The provision in the Allstate policy providing for coverage of a “resident relative” is vague and ambiguous without an accompanying definition of the term relative. Ambiguous policy provisions generally are to be construed against the insurer and in favor of coverage. Carrier v. Reliance Insurance Co., 99-2573, p. 12 (La.4/11/00), 759 So.2d 37, 43. This strict construction rule applies only if the ambiguous policy provision is susceptible to two or more reasonable interpretations. Id.
As stated above, other insurance companies have defined the terms relative, resident relative and family member to specifically include foster children. Therefore, the inclusion of foster children in the definition of the term “resident relative” in the instant policy is a reasonable interpretation of that term. Furthermore, there is no provision in the policy at issue specifically excluding foster children from coverage. Any exclusion from UM coverage in an insurance Impolicy must be clear and *1030unmistakable. Dore v. Brignac, 2000-1719 (La.App. 4 Cir. 6/20/01), 791 So.2d 736.
Because an ambiguous policy provision is construed against the insurer, and the inclusion of foster children in the term “resident relative” is a reasonable interpretation of that term, the foster children of Dinnah Ruffin were covered under her UM policy, and plaintiff is entitled to summary judgment as a matter of law. The trial court erred in granting summary judgment in favor of Allstate and in denying summary judgment to the plaintiff.

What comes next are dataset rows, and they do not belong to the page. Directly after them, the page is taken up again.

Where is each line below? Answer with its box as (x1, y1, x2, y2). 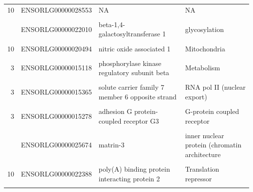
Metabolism (185, 63, 220, 73)
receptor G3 (124, 115, 159, 126)
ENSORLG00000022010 (21, 24, 92, 34)
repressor (185, 173, 212, 183)
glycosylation (185, 24, 224, 34)
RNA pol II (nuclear (185, 82, 246, 92)
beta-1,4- (98, 19, 125, 29)
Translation (185, 163, 219, 174)
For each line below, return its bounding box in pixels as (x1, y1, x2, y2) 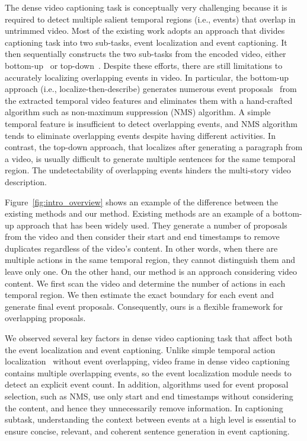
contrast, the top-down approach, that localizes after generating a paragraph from (5, 141, 303, 153)
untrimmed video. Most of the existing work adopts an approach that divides (5, 24, 285, 37)
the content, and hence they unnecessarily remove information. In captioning (5, 401, 283, 414)
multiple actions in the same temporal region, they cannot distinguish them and (5, 253, 296, 266)
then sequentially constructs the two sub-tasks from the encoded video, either (5, 47, 286, 60)
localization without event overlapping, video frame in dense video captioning (5, 355, 290, 367)
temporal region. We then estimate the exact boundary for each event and (5, 288, 274, 301)
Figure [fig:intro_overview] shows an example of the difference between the (5, 195, 278, 208)
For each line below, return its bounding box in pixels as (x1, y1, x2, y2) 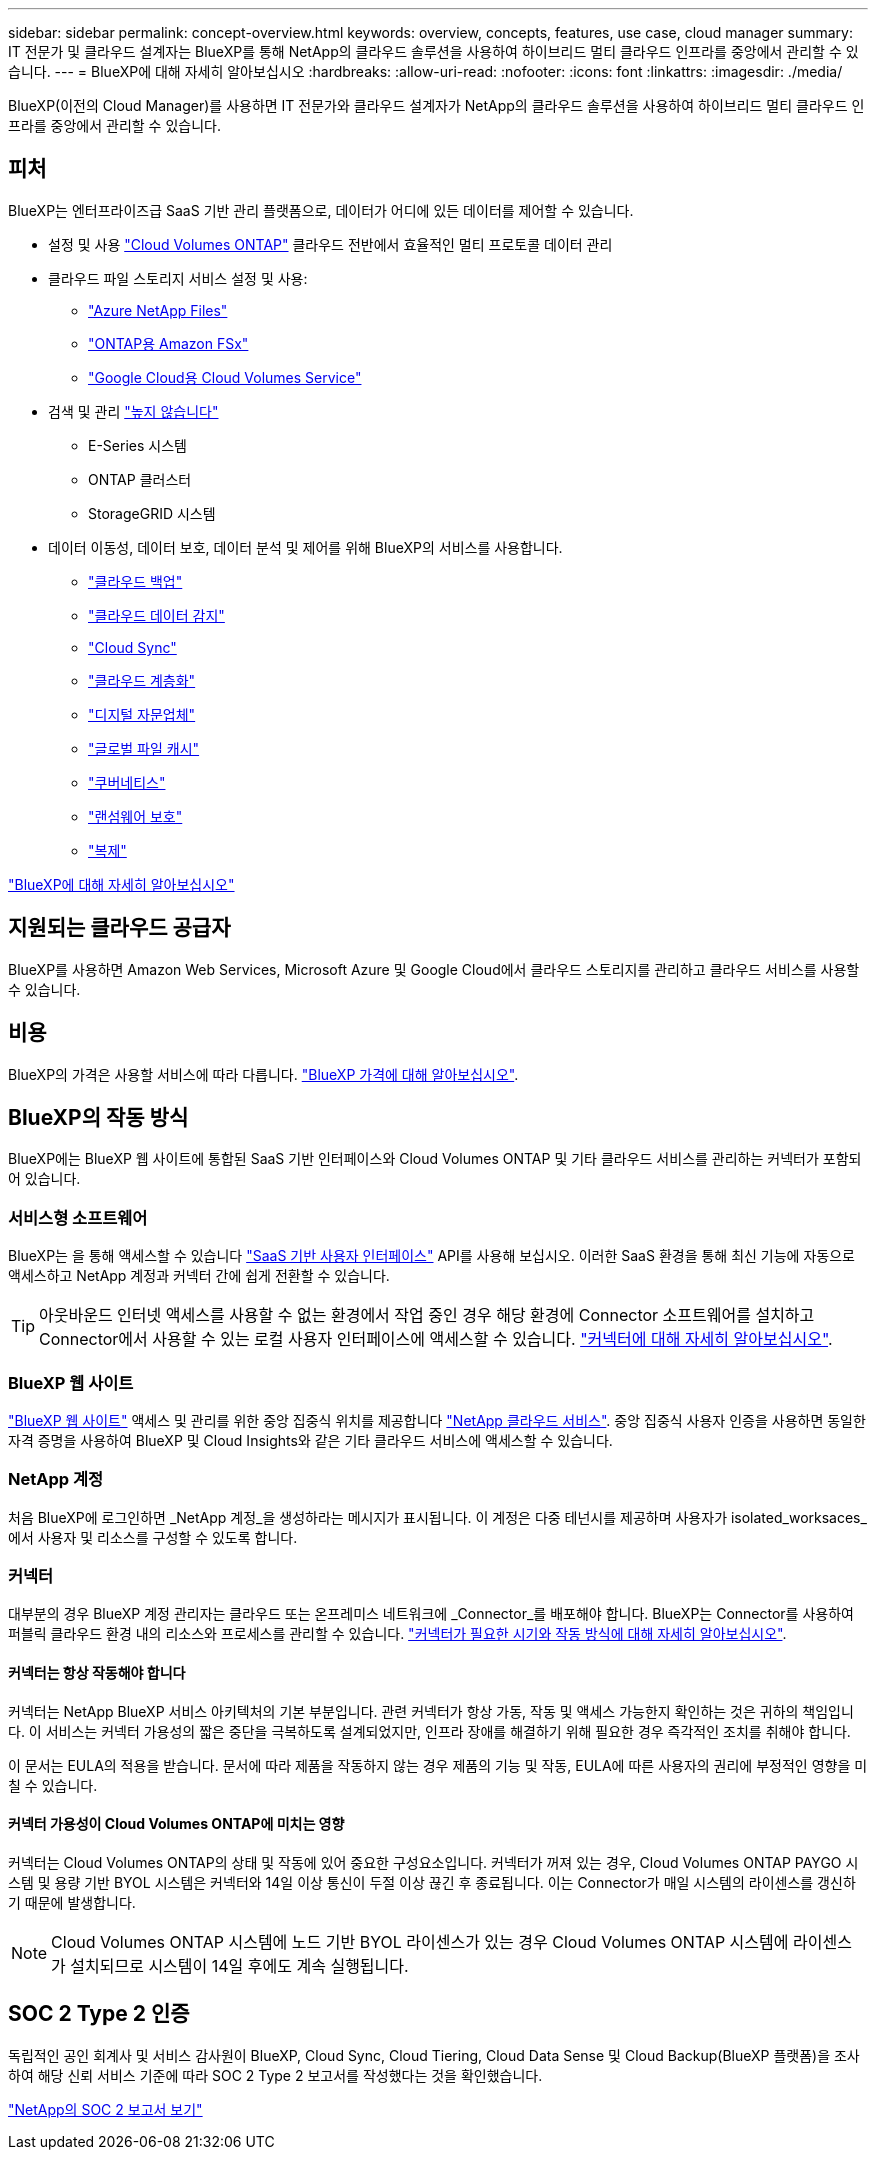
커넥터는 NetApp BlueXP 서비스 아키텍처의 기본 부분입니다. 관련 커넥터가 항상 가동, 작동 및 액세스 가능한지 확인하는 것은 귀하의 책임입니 (8, 1702, 854, 1720)
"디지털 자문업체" (88, 705, 196, 723)
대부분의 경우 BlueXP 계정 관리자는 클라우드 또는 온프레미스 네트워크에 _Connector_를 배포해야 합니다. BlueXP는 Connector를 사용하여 (8, 1605, 854, 1623)
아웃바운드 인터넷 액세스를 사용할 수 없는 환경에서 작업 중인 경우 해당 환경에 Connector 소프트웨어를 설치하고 (39, 1305, 815, 1326)
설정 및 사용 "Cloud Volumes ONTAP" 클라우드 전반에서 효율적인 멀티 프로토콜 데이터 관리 (48, 235, 613, 253)
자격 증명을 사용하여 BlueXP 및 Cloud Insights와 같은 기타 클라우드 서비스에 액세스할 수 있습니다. (8, 1431, 613, 1449)
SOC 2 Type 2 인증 (8, 2001, 190, 2027)
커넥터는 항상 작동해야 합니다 (8, 1663, 186, 1681)
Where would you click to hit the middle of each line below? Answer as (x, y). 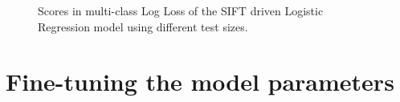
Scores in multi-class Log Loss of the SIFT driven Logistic (181, 10)
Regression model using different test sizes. (143, 26)
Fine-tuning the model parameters (200, 82)

For the reasons stated above, the trial court judgment is reversed. Judgment is hereby rendered denying Allstate’s motion for summary judgment and granting plaintiffs motion for summary judgment against Allstate on the issue of coverage of the foster children under Dinnah Ruffin’s UM policy. This case is remanded for further proceedings.
REVERSED, RENDERED AND REMANDED.
. Because the children in this case were placed in foster care by order of a Juvenile Court, we will refer to them by their initials only for confidentiality purposes.